Writing a Chapter

I am in a women’s Bible study reading through Job.  We are reading a study about Job being an unlikely story of joy.  Joy?  Job?

In the first week’s video, the author interviews a woman who went to the hospital to deliver twins and returns home after delivering two still born sons unexpectedly.  She has to explain to her five year old why she is not meeting her brothers.  I started crying.  After all this time.

It was my loss open again.  Explaining to people why I no longer had kids.  It was her story, . . . but it felt like a different version of my story.  And I realized that I am still grieving.  For, when the kids left, it closed a chapter called Motherhood. A chapter I was writing.  A chapter I had wanted in my book of life since I was a little girl.

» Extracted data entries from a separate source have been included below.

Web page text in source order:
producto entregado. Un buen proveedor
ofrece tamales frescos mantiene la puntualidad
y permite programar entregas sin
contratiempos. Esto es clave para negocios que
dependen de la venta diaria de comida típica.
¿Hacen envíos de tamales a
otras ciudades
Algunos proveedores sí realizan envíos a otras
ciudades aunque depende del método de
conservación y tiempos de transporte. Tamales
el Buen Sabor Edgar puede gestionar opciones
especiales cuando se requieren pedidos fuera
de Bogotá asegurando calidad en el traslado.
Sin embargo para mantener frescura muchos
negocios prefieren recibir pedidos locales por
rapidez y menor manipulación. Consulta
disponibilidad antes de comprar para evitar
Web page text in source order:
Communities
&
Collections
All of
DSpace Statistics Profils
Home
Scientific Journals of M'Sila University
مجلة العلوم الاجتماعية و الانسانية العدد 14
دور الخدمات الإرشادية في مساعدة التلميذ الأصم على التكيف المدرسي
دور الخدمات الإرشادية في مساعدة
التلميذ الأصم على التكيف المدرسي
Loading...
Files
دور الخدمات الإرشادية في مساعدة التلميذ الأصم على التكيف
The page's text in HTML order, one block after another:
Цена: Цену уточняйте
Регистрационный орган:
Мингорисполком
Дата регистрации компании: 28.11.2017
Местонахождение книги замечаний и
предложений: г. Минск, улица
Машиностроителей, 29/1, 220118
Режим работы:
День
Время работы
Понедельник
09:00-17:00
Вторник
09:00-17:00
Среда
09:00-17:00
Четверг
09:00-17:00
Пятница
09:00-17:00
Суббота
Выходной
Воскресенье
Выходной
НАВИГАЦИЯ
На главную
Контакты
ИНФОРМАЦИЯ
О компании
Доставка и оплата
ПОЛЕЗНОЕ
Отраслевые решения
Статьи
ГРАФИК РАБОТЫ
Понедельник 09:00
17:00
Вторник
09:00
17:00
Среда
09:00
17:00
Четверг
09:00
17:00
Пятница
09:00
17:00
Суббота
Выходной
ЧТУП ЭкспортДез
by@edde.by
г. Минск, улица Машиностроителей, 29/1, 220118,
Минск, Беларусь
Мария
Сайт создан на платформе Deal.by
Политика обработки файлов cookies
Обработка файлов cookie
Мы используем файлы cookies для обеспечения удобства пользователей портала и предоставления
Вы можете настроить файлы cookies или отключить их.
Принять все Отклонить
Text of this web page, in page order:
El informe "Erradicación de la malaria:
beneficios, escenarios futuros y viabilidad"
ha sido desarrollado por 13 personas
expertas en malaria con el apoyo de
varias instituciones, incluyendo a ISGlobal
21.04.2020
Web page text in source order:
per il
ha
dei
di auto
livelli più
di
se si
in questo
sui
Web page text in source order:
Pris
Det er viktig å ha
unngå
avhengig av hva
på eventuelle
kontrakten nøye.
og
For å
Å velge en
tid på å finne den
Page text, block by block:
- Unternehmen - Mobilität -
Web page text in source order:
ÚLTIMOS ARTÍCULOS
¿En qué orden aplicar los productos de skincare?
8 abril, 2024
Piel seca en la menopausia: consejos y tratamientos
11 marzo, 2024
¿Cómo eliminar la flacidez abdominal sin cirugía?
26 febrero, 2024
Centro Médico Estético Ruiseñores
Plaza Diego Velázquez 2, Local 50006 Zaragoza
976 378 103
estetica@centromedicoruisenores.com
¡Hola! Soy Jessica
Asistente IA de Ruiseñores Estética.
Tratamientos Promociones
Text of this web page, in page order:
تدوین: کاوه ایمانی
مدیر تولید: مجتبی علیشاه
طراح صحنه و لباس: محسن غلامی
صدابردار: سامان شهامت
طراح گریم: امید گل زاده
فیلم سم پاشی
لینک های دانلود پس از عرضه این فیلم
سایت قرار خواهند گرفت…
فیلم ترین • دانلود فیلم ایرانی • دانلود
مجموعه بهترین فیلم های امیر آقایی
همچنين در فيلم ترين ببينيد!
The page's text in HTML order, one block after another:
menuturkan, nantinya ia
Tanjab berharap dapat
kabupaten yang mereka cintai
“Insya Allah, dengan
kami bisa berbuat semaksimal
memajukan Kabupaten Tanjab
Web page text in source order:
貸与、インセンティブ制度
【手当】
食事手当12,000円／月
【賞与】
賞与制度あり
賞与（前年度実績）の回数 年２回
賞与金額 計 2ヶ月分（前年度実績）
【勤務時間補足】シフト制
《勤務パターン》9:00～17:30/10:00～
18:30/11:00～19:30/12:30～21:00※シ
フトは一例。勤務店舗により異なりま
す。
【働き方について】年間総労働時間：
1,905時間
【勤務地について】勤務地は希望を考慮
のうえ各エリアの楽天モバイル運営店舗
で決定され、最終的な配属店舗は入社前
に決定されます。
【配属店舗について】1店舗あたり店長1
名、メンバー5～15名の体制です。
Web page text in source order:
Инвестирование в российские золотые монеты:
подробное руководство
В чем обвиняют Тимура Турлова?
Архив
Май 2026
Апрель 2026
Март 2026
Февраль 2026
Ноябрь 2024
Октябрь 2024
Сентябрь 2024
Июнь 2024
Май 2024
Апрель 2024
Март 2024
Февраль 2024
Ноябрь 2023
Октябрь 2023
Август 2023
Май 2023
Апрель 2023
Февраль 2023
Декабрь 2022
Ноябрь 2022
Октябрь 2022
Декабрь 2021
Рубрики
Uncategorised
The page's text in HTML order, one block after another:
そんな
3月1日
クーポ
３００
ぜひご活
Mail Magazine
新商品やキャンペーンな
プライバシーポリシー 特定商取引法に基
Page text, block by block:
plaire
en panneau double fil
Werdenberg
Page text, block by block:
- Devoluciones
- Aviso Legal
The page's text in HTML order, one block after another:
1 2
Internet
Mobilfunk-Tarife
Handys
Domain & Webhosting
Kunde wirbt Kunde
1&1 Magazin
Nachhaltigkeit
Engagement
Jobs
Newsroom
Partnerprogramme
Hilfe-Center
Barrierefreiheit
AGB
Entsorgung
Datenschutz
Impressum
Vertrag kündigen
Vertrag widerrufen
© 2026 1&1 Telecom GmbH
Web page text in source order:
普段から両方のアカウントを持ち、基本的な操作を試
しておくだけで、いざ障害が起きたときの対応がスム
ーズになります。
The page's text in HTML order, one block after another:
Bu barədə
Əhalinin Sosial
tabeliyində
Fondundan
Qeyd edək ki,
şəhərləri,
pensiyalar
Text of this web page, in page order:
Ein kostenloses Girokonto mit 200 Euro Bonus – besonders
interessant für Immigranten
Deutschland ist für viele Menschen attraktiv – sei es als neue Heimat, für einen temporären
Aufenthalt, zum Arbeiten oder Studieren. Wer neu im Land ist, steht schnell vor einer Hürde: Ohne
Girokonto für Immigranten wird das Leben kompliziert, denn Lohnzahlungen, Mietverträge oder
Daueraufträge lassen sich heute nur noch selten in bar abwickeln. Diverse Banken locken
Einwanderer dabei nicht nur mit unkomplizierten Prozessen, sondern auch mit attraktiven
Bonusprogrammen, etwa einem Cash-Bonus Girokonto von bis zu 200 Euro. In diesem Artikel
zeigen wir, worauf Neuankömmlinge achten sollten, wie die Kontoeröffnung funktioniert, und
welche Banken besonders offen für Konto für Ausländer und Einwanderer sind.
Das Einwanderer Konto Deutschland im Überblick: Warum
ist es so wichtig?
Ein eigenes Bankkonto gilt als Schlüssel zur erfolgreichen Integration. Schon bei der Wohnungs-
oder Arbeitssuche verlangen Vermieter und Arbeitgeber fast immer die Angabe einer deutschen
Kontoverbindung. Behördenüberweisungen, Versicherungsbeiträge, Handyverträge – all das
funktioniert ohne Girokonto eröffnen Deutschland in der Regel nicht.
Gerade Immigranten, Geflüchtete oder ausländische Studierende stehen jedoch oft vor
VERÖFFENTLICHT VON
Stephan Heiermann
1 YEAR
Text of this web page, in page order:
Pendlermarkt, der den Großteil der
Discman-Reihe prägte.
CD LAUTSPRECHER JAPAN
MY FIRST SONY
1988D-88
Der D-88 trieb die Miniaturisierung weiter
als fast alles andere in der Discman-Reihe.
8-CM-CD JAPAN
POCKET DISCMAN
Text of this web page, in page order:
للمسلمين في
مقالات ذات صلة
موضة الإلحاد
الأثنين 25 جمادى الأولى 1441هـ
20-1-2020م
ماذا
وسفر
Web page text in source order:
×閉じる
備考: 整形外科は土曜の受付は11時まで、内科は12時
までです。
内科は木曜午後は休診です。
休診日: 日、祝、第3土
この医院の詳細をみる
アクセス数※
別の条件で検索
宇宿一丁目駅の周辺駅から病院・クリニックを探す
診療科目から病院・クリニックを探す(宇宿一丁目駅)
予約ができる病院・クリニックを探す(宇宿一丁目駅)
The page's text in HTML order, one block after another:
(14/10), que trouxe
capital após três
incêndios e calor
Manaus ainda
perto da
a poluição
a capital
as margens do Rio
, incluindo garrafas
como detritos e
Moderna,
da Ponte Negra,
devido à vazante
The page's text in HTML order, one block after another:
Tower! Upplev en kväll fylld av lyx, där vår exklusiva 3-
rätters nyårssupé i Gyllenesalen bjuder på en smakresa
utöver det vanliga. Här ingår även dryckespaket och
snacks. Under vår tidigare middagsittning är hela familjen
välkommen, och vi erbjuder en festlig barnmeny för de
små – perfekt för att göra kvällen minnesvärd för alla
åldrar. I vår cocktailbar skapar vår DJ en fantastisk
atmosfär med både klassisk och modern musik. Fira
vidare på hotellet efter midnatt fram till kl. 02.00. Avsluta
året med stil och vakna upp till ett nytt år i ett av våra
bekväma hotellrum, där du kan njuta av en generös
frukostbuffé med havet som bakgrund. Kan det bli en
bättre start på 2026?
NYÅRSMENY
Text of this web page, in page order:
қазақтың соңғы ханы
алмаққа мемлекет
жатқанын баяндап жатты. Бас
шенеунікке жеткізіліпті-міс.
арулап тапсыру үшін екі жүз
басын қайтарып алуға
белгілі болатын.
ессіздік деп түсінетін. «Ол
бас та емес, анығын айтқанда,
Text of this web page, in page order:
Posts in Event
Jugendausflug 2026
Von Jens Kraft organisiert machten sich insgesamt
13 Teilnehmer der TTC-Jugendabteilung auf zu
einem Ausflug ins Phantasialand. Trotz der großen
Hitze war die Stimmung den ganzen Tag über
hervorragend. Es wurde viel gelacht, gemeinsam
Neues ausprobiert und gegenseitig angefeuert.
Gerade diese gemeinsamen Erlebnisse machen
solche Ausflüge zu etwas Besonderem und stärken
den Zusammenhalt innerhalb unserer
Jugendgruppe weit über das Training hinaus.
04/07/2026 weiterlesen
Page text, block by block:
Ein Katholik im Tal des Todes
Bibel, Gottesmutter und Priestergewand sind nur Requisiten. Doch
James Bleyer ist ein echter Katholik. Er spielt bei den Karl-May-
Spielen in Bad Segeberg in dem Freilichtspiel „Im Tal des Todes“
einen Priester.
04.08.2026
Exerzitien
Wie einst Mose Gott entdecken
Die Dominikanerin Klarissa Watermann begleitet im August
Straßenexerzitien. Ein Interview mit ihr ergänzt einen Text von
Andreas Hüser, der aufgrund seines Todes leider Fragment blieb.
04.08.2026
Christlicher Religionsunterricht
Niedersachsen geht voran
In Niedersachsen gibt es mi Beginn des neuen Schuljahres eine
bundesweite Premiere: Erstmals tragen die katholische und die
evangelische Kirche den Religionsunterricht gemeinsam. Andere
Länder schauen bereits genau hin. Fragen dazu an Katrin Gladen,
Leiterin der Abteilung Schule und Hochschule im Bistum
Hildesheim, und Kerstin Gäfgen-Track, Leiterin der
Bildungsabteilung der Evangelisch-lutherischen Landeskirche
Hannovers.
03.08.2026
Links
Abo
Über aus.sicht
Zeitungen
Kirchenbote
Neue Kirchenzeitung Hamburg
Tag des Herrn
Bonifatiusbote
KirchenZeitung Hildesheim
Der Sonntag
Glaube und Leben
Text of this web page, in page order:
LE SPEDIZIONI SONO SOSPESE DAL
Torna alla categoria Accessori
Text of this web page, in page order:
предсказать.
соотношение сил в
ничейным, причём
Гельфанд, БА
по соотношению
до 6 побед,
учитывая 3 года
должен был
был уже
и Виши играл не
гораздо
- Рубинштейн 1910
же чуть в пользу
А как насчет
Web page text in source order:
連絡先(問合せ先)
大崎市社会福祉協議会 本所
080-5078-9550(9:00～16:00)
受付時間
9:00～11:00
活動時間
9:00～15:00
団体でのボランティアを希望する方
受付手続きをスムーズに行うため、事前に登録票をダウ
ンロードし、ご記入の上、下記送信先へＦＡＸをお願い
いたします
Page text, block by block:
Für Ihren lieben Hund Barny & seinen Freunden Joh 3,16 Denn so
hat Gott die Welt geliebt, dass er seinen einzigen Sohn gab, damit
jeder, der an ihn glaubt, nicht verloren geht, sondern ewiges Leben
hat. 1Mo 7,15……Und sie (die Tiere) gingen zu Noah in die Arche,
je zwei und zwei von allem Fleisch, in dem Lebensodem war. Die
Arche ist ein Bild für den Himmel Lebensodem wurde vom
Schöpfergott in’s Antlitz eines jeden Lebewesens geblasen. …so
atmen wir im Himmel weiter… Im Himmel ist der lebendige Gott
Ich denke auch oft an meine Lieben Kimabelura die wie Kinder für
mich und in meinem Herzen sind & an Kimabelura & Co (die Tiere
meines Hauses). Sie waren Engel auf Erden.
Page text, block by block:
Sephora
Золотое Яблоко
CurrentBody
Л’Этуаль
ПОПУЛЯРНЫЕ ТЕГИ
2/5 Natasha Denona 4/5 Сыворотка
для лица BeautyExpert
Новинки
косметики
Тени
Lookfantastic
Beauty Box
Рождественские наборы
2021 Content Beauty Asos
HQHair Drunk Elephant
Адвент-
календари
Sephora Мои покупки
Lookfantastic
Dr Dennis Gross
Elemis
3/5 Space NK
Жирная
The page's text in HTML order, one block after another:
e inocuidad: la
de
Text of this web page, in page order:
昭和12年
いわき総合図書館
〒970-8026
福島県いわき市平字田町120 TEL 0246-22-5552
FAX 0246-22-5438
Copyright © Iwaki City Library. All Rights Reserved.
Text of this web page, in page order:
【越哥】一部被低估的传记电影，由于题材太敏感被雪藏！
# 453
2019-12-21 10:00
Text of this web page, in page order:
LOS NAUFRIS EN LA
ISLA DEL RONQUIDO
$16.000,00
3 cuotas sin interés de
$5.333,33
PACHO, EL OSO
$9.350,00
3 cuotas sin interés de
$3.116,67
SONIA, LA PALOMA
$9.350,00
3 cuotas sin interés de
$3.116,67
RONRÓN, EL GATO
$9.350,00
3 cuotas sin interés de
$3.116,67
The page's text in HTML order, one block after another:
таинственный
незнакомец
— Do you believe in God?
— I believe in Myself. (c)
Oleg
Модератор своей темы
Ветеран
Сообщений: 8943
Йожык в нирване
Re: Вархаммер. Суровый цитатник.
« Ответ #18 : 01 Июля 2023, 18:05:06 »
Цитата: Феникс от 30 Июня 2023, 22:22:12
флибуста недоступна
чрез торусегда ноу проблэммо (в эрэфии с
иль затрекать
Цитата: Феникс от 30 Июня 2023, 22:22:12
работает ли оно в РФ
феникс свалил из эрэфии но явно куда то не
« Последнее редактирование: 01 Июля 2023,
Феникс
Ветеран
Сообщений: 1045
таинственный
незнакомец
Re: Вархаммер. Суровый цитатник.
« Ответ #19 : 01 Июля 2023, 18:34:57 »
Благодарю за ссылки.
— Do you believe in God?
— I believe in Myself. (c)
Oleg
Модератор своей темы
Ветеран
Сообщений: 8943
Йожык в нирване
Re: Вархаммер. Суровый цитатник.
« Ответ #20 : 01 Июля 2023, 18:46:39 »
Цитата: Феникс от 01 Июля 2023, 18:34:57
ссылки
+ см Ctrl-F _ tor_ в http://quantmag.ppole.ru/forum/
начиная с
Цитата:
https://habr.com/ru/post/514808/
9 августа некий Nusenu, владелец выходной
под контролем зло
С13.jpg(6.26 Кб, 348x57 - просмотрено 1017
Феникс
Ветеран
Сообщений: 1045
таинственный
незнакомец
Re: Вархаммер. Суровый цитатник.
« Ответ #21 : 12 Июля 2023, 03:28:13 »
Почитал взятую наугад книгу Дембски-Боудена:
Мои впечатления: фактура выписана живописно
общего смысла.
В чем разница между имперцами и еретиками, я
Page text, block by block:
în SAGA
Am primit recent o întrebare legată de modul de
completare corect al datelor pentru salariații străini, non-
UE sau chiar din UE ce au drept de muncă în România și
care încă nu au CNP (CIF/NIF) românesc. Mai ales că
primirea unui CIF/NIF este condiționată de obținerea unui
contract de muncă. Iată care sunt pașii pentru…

When you have a dream, you work towards achieving it.  And changing direction, closing a chapter, or omitting a chapter you had planned to include can be a shock to self.  I am writing other chapters- good ones.  But, that chapter was supposed to be a large one, and I’m still working on filling the gap that it left when I removed it from my book.

What chapter did you close?  What chapter are you currently writing?

-Elle

Noise

My nephews visited when I moved into my house.  They are both grammar school age and helped put on new cabinet hinges, unpack, and clean.  They enjoyed running around the large, unfenced back yard and sleeping on the couch.   Bug catchers, popsicles, and hot dogs were on hand.

Later in the summer, a friend and I were sitting out on the back porch and she said the backyard could be 2/3 smaller and would be plenty for her.  I agreed and said that is about all I wonder around when in the back yard, but it was nice to have the space for my family when they visit.

I realized that this house was built for a family.  It is 3 bedrooms, full basement, and a large large back yard.  It was perfect for young kids to run and still be seen in the kitchen window. It was perfect for exploring and having space for the older, introverted nephew to get away in the basement to read for a while.    It is just my husband and I – we use the closets in the other two bedrooms but otherwise one is an office and another is a guest room.  As one friend said, “It is a lot of house for you.”

The same goes for a lot in society- things are built for families.  Packs of tickets, meal deals, events include child care.  Navigating as a child free adult can be a reminder of my ‘singleness’.  But, I enjoy the life I’ve built and have the option to choose new activities.  Volunteering with adults, going to cinemas that serve dinner (where you have to be over 16), taking a language/painting lesson, etc.  Later this week, I am taking a cooking class with a friend from grammar school.

It’s a quiet life.  It’s a good life.  It’s my childfree life.

-Elle

Fall Activities

Everyone is unique.  As we approach Halloween, my husband is putting together a costume which he will wear at work and while answering the door for Trick or Treaters.  He is requesting the time off of work to be home early afternoon to make sure the door gets answered for all kids.  I, on the other hand, hope to work late.  Hope.  I find Halloween difficult because I enjoyed it with my own kids.  Since the foster kids left while still in trick or treating age, the excitement of the holiday never dulled.

I, instead, enjoy apple picking or having people over for a soup supper.  I enjoy the cooler temperatures and make the most of the season.  But you won’t see me on Halloween.

How about you?  What do you enjoy or find difficult about the fall season?

-Elle

Ornaments

I am not sentimental.  My sister kept a pair of my dad’s steel toed work boots when he passed away.  She has a few old tools from my maternal grandpa.  And, she has a Cupie doll from my paternal grandma.  I, on the other hand, keep few photos out and don’t put out many sentimental items.  I remember the time spent with the person and material items are not important to me.

For instance, I remember my maternal grandma teaching me to garden and can still taste the carrot she pulled fresh out of the garden for me and my sister to eat right then.  I remember my paternal grandma teaching me crafts like cross stitch.  Quality time is also my love language, so I know experiences and time together is top for me.

I did receive a few handmade ornaments when my paternal grandmother passed away.  I recently moved and was sorting through holiday items.  I found the ornaments and wanted to give them to family that would find value from them.  I contacted my sister who has ornaments from my grandma.  I reached out to my niece who said she would love them.  So, I packed them up and shipped them out to her . . . and never heard from her.  It turns out that these ornaments I’ve had for 27 years got lost in transit.  I filed a claim to track the package and just received a check yesterday returning the shipping cost.  That makes me sad because there was someone to love them.

I hold out hope that the package will be found and make it to her.  The contents will not mean anything to anybody but family.  These are homemade ornaments with Liberace or Elton John sparkle.

Are you sentimental?  What memories or items do you hold dear?